# Data Pre Processing

this is the foundation of Machine Learning.<br> Raw data is messy -> models need clean, consistent, and numerical data to learn patterns

1. Ordinal categorical -> Numeric 

ex, Low > Medium > High. Convert these to numbers

- Preserve order when encoding
- Don't use one hot encoding for ordinal, as it removes order info.

Use: OrdinalEncoder from sklearn

In [None]:
2. Binary Nominal -> 0/1

ex, gender = male or female

- simple mapping works, without ranking
- accross dataset consistent

Usage Ex, Encode["Yes", "No"] -> [1, 0]

In [None]:
Nominal Categorical -> Numeric / Continuous

ex, port = S, C, Q, city = Delhi, Mumbai, Banglore

- prevents false ordering
- use drop_first = True to avoid dummy variable trap

Use: pd.get_dummies()

In [None]:
4. Standardization vs. Normalization

standardization - rescales data to mean=0, std=1/-1 -> (x-mean)/std
    - used in algorithms assuming Gaussian/ Normal Distribution (Logistic Regresion, SVM, PCA)

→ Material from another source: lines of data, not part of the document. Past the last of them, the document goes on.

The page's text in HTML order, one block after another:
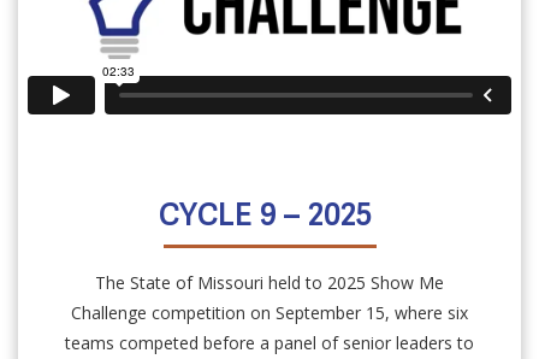
CYCLE 9 – 2025
The State of Missouri held to 2025 Show Me
Challenge competition on September 15, where six
teams competed before a panel of senior leaders to
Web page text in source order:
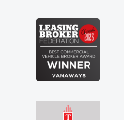
that. A huge stress off
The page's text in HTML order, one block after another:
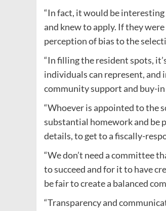
“In fact, it would be
and knew to apply. If they
perception of bias to the
“In filling the resident spots,
individuals can represent, and
community support and buy-
“Whoever is appointed to the
substantial homework and be
details, to get to a fiscally-
“We don’t need a committee
to succeed and for it to have
be fair to create a balanced
“Transparency and

Normalization - rescales values between [0, 1]
    - Used in distance-based algorithms (KNN, Neural Nets)

Use: StandardScaler or MinMaxScaler from sklearn

In [None]:
5. Train-Test Split

Definition: Split dataset into training (model learns) and testing (model evaluated).

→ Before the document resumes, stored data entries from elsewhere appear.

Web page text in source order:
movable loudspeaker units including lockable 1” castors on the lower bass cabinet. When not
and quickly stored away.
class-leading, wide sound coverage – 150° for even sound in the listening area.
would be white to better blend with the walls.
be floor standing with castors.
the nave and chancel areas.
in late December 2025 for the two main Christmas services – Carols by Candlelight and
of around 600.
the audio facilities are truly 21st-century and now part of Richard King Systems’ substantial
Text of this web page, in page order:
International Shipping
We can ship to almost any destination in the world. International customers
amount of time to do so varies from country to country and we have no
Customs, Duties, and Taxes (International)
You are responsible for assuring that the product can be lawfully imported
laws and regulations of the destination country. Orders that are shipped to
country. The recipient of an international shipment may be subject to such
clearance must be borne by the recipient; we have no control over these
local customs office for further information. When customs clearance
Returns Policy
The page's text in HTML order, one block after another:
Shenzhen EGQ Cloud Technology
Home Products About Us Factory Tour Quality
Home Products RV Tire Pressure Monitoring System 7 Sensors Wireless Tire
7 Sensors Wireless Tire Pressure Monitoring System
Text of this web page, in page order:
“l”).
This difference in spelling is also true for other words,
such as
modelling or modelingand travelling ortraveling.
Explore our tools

Rule of thumb: 70-80% train, 20-30% test.

Hack: Use train_test_split(X,y,test_size=0.2,random_state=42)

Exercise: Split Iris dataset into 80/20.

✅ Solution Code
import pandas as pd
from sklearn.preprocessing import StandardScaler, MinMaxScaler
from sklearn.model_selection import train_test_split

# Step 1: Create dataset
data = {
    'education': ['Low','Medium','High','Medium','Low'],
    'gender': ['Male','Female','Female','Male','Male'],
    'city': ['Delhi','Mumbai','Chennai','Delhi','Mumbai'],
    'salary': [20000, 35000, 50000, 30000, 25000],
    'target': [0,1,1,0,0]   # Example classification label
}

df = pd.DataFrame(data)
print("Original Data:\n", df)

# Step 2: Ordinal encode education
edu_map = {'Low':1, 'Medium':2, 'High':3}
df['education'] = df['education'].map(edu_map)

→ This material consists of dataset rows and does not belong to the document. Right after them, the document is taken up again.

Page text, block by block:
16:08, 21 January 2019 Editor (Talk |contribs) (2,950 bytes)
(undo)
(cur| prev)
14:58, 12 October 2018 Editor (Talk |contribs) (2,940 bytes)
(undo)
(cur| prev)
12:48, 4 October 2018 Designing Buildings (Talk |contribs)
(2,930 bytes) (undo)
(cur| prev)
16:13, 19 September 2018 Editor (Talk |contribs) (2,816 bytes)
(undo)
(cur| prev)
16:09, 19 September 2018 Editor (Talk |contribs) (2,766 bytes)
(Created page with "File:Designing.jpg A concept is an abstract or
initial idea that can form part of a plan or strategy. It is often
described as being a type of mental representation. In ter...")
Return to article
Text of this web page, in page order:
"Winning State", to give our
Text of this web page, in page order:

# Step 3: Binary encode gender
df['gender'] = df['gender'].map({'Male':0, 'Female':1})

# Step 4: One-hot encode city
df = pd.get_dummies(df, columns=['city'], drop_first=True)

print("\nEncoded Data:\n", df)

# Step 5: Standardize & Normalize salary
scaler_std = StandardScaler()
scaler_norm = MinMaxScaler()

df['salary_std'] = scaler_std.fit_transform(df[['salary']])
df['salary_norm'] = scaler_norm.fit_transform(df[['salary']])

print("\nAfter Scaling:\n", df[['salary','salary_std','salary_norm']])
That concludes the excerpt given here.